Subventions et des contributions :
Subvention ou bourse octroyée s'appliquant à plus d'un exercice financier. (2017-2018 à 2022-2023)
Big data are changing the way people and businesses make decisions. However, before investing time and other resources to analyze the vast amounts of available data, it is critical to ask questions such as "Do we have the right data for the task at hand?", "Do we need to clean the data before they are suitable for analysis?", or "Is there structure in the data that can help us do effective and efficient analytics?". These pertinent questions can be answered through data profiling: the activity of collecting metadata, i.e., data about data. Given a dataset, say, in the form of a spreadsheet, useful metadata may include quantitative information such as the number of rows, the number of distinct values and the identities of frequently occurring values, and structural information such as correlations or dependencies among columns.

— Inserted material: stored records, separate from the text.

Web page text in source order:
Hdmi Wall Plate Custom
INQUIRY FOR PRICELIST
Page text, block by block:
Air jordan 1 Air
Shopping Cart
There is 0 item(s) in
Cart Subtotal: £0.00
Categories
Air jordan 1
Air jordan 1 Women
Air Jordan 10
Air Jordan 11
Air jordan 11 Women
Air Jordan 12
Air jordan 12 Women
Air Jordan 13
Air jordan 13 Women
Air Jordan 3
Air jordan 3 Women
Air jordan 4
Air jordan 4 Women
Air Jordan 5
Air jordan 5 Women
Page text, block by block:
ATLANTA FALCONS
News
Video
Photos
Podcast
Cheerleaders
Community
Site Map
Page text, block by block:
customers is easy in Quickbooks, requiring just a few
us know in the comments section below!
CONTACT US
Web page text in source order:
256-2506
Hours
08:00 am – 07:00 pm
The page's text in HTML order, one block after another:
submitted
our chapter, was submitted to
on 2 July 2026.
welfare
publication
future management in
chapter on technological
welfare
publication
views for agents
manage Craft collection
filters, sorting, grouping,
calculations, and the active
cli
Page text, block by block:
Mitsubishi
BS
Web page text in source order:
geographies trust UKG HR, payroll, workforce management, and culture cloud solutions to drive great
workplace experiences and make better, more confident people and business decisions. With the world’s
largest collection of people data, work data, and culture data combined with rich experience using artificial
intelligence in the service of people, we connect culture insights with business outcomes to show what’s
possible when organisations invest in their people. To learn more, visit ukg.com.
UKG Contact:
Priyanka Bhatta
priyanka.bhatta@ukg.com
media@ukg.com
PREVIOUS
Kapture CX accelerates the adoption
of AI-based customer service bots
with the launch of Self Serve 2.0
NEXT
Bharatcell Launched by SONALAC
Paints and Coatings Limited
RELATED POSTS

One could profile a small dataset just by looking at it, but automated techniques are clearly needed for big data: while the amount of data keeps growing, human cognitive processing capacity is fixed. The proposed research program will develop new methods, algorithms and software tools for data profiling, focusing on the technical challenges arising from the three “V”s of big data: Volume (the growing amount of data generated by social media, the internet-of-things, etc.), Velocity (the high speed with which data are generated, e.g., sensor readings or twitter messages) and Variety (business data, numeric data, graph data such as friend/follower relationships in social media, etc.). This research will play a major role in Dr. Golab’s long-term research agenda to help individuals and businesses get more value out of big data.

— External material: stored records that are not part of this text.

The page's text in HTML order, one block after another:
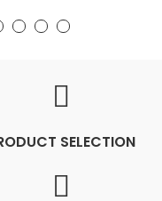
SELECTION
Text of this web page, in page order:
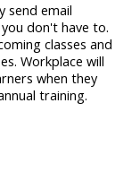
send email
don't have to.
classes and
Workplace will
when they
training.
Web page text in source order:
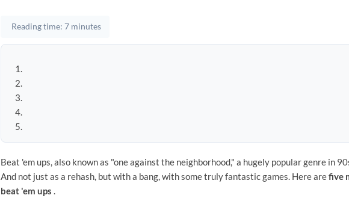
Reading time: 7 minutes
Beat 'em ups, also known as "one against the neighborhood," a hugely popular genre in
And not just as a rehash, but with a bang, with some truly fantastic games. Here arefive
beat 'em ups .
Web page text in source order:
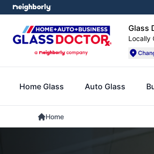
Glass
Locally
Home Glass Auto Glass
Home
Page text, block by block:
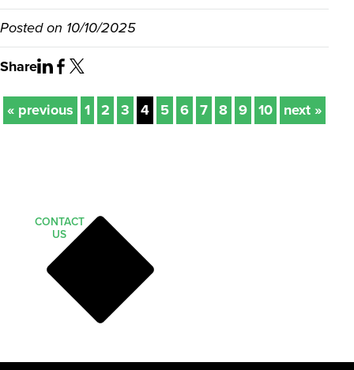
Posted on 10/10/2025
Share
« previous 1 2 3 4 5 6 7 8 9 10 next »
CONTACT
US
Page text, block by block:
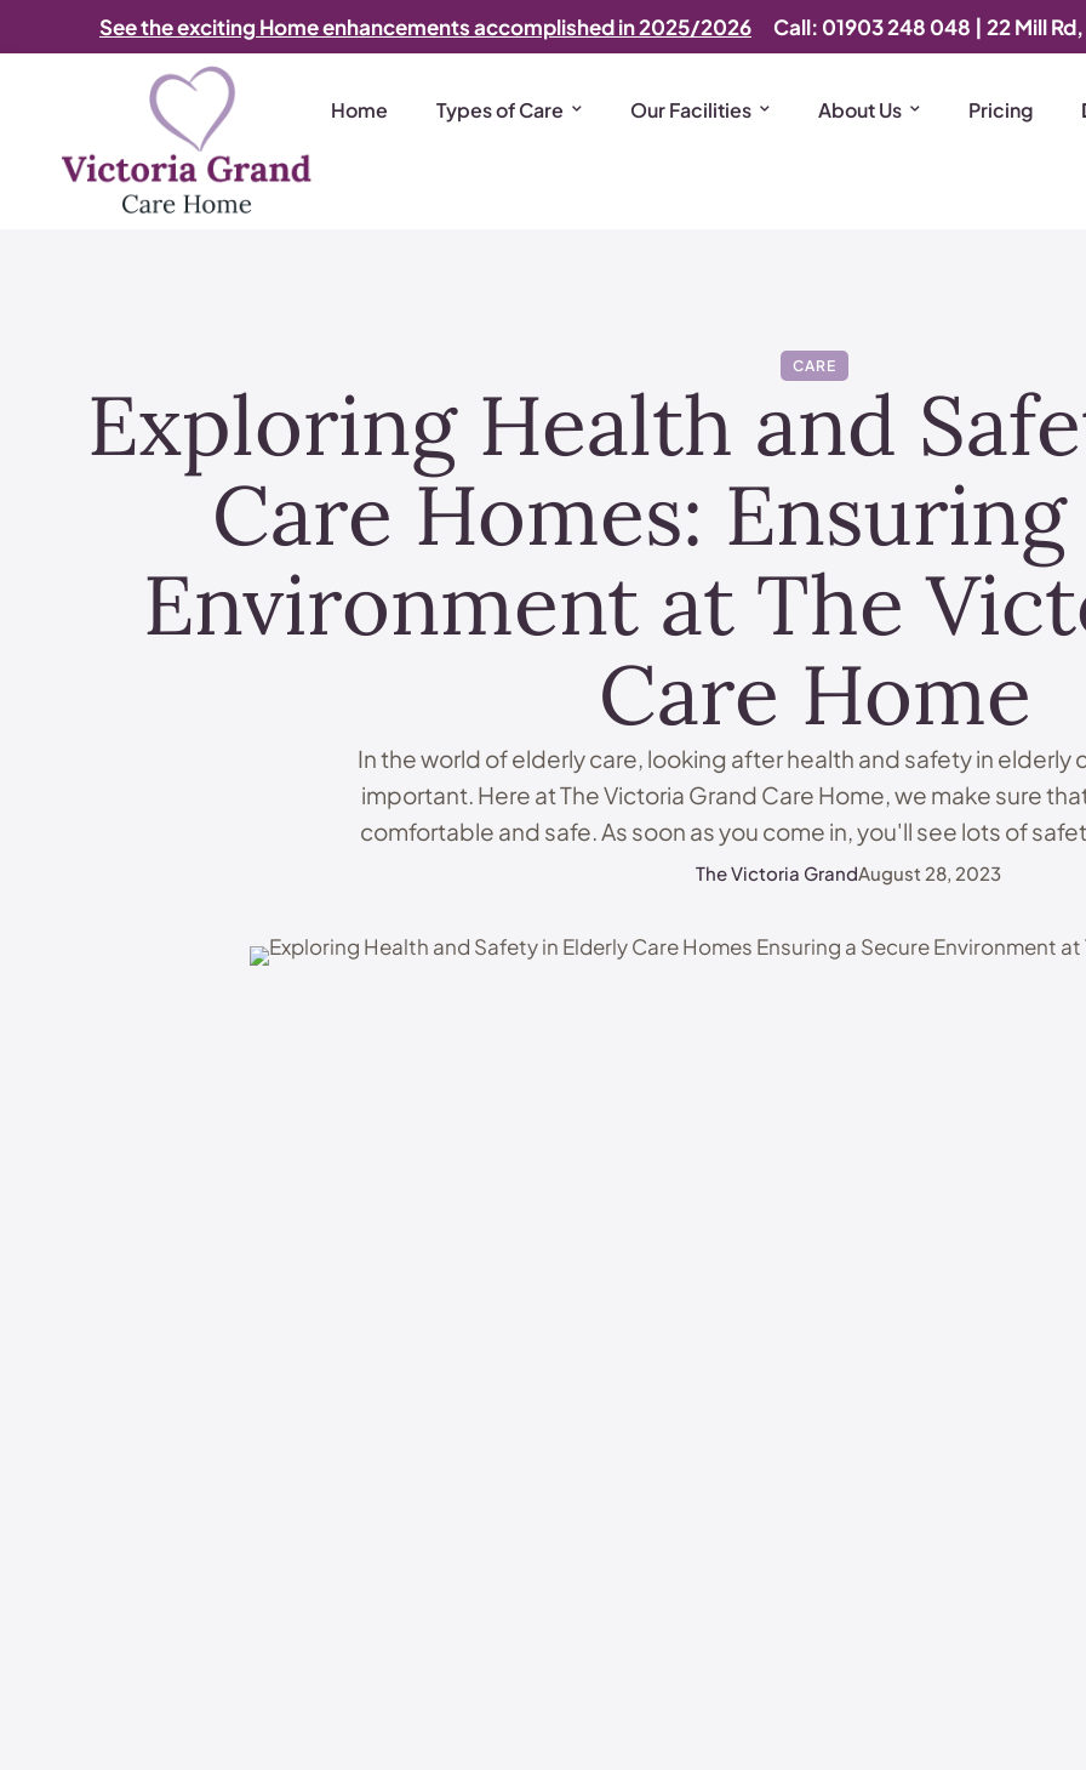
See the exciting Home enhancements accomplished in 2025/2026 Call: 01903 248 048 | 22 Mill
Home Types of Care Our Facilities About Us Pricing
CARE
Exploring Health and
Care Homes:
Environment at The
Care Home
In the world of elderly care, looking after health and safety in elderly
important. Here at The Victoria Grand Care Home, we make sure
comfortable and safe. As soon as you come in, you'll see lots of
trained staff, and technology all keeping …
The Victoria GrandAugust 28, 2023

Data profiling tools are urgently needed to make data analytics more accessible to the increasing number of experts and non-experts interested in incorporating big data into their decision-making processes. Such tools will help Canadian governments, utilities, automotive companies, healthcare companies and banks to use big data more effectively and efficiently. The anticipated deliverables will also be of interest Canada’s world-renowned database companies such as IBM Toronto and SAP Waterloo: a key to improving the performance of data analytics is to exploit structural relationships in the data. Furthermore, the proposed research will be led by graduate students who will acquire sought-after skills in data science and big data engineering, which will help them to take leadership roles in Canada’s increasingly data-driven economy.